Au niveau linguistique, la diversité de pronoms est facilitée par la langue anglaise. Sara étudie à Paris cette année dans le cadre d’un programme d’échange. Pour Sara, en français :  « Il n’est pas aussi facile d’introduire des pronoms neutres. Il est difficile de traduire “they” par exemple ». Les langues latines attribuent un genre à chaque mot : féminin ou masculin. Les adjectifs s’accordent. Aussi bien à l’écrit qu’à l’oral, il est difficile d’employer un vocabulaire non genré. Certains revendiquent cependant l’usage de pronoms personnels uniques tels que «iel », « ul » ou « ele ». 

La question du genre reste encore pudique en France, presque tabou. Une polémique avait enflammé le débat lors du mouvement de la Manif pour tous en 2014. Ses partisans avaient dénoncé l’enseignement d’une prétendue théorie du genre au sein des écoles, remettant en cause le modèle familial classique : un père, une mère. Depuis, les prises de position publiques sur le sujet restent rares. 

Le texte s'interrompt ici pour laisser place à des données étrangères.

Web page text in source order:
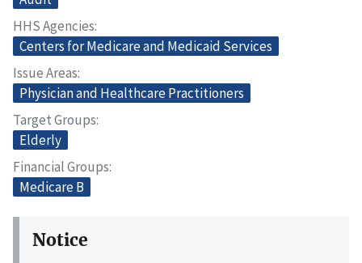
HHS Agencies
Centers for Medicare and Medicaid Services
Issue Areas
Physician and Healthcare Practitioners
Target Groups
Elderly
Financial Groups
Medicare B
Notice

Les personnes LGBT, cibles du gouvernement américain 

Ce mouvement est à contre-courant avec les positions du gouvernement de Donald Trump. Ce dernier avait pourtant affiché son soutien aux personnes homosexuelles et transgenres, durant sa campagne présidentielle. En octobre 2016, lors d’un meeting dans le Colorado, le futur président avait brandi un drapeau arc en ciel, symbole de la communauté LGBT. 

Mais en mars 2018, Trump signe un texte interdisant à la majorité des personnes transexuelles d’intégrer l’armée américaine, une décision qui remet en cause les avancées sociales votées par l’administration Obama. Le contraste est saisissant. La théorie du genre est une lutte menée par plusieurs clans. D’un côté, la récupération politique du débat. Des lois conservatrices sont votées, engendrant un recul des droits des personnes LGBT. De l’autre, des associations LGBT et des étudiants continuent de militer pour leurs droits. Si certaines mesures peuvent paraître quelque peu extrêmes, la priorité pour Sara et les autres étudiants, c’est  « l’identification de soi-même et le respect de tous ».